The PD-L1-based therapies inhibit the protein but they don’t work for everyone. Now, scientists at The University of Texas MD Anderson Cancer Center have uncovered more detail about how PD-L1 is regulated by the tumor suppressor gene, p53, allowing non-small cell lung cancer to grow.
“We identified a novel mechanism by which p53 regulates PD-L1 and tumor immune evasion through control of miR-34a expression,” said James Welsh, M.D., associate professor of Radiation Oncology.
P53 is a tumor suppressor gene that, when mutated, plays a role in many cancers, promoting tumor growth. The microRNA known as miR-34a is a gene commonly found in the lung, and is often missing or under-expressed in tumors.
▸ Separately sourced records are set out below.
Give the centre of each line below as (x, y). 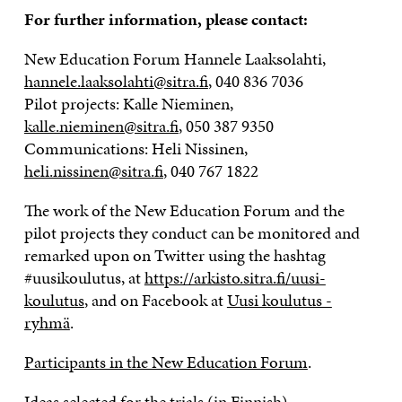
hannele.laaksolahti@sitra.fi (116, 81)
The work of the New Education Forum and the (184, 210)
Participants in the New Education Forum (166, 362)
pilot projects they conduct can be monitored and (192, 232)
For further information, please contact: (166, 19)
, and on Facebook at (155, 300)
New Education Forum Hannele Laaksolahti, (175, 58)
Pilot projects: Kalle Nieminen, (128, 103)
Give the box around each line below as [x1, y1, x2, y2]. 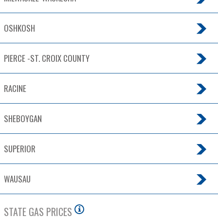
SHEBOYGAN [4, 112, 42, 125]
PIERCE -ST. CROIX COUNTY [4, 52, 90, 65]
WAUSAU [4, 173, 31, 185]
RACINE [4, 82, 26, 95]
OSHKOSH [4, 22, 35, 35]
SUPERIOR [4, 143, 36, 155]
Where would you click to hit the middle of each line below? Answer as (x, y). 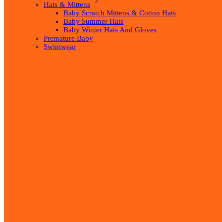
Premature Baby (68, 38)
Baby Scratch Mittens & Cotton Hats (120, 13)
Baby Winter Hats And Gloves (110, 30)
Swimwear (60, 47)
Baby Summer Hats (93, 22)
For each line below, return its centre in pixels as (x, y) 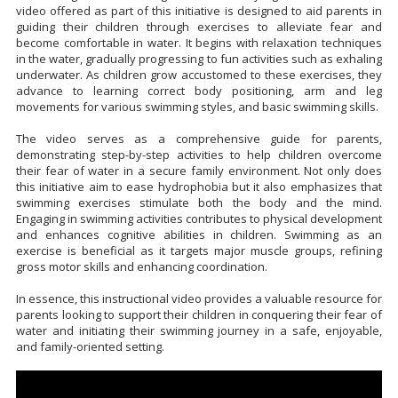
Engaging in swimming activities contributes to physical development (199, 218)
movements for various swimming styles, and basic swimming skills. (197, 106)
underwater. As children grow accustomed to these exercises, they (199, 74)
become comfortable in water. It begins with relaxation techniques (199, 42)
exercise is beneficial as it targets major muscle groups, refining (199, 250)
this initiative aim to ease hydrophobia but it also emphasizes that (199, 186)
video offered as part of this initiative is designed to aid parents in (199, 10)
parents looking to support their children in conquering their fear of (199, 314)
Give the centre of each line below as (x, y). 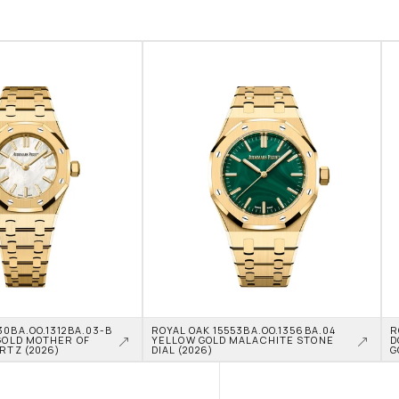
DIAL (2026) (183, 349)
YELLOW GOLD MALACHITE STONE (243, 339)
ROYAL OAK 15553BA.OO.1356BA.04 (244, 330)
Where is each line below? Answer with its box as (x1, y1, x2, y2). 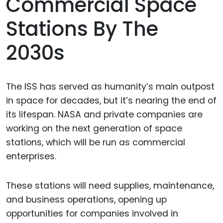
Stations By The (6, 15, 158, 43)
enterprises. (6, 150, 56, 163)
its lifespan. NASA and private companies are (6, 109, 203, 121)
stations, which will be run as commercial (6, 136, 185, 149)
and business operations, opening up (6, 194, 167, 206)
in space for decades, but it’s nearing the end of (6, 95, 217, 107)
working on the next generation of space (6, 122, 182, 135)
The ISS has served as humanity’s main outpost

“Although clinical studies have shown promise for targeting PD-1/PD-L1 signaling in non-small cell lung cancer, little is known about how PD-L1 expression is regulated,” said Welsh. “Our study showed that it’s regulated by miR-34a that has been activated by p53.”
Understanding more about the mechanics behind these crucial signaling pathways may open up new therapy options for patients. Welsh’s team, which included Maria Angelica Cortez, Ph.D., an instructor of Experimental Radiation Oncology, looked further into how these findings can be tied to existing treatments.
“Our results suggest that miR-34a delivery combined with standard therapies, such as radiotherapy, may represent a novel therapeutic approach for lung cancer,” said Cortez.
The mouse study found that MRX34, an investigational drug that mimics miR-34’s tumor-suppressing abilities, increased the immune system’s CD8 cells when combined with radiotherapy. A MRX34 clinical trial is currently underway at MD Anderson.
The data was presented on April 20 at the 2015 American Association for Cancer Research (AACR) Annual Meeting in Philadelphia.
Funding for the study included the National Institutes of Health (CA016672); the Doctors Cancer Foundation; the Lung Cancer Research Foundation; Mr. Tamotsu Mabuchi; the family of M. Adnan Hamed; the Orr Family Foundation; the Department of Defense (W81XWH-06-1-0303 and W81XWH-07-1-03060); the E.L. Wiegand Foundation; and the Cancer Prevention Institute of Texas.
Other MD Anderson study members included David Valdecanas, Xiaohong Wang, Ph.D., and Huiping Ye, all of Experimental Radiation Oncology; Cristina Ivan, Ph.D., Gynecologic Oncology and Reproductive Medicine; Ritsuko Komaki, M.D. and Sunil Krishnan, M.D., Radiation Oncology; Ferdinandos Skoulidis, M.D., Ph.D. and John Heymach, M.D., Ph.D., Thoracic/Head & Neck Medical Oncology; and George Calin, M.D., Ph.D., Experimental Therapeutics.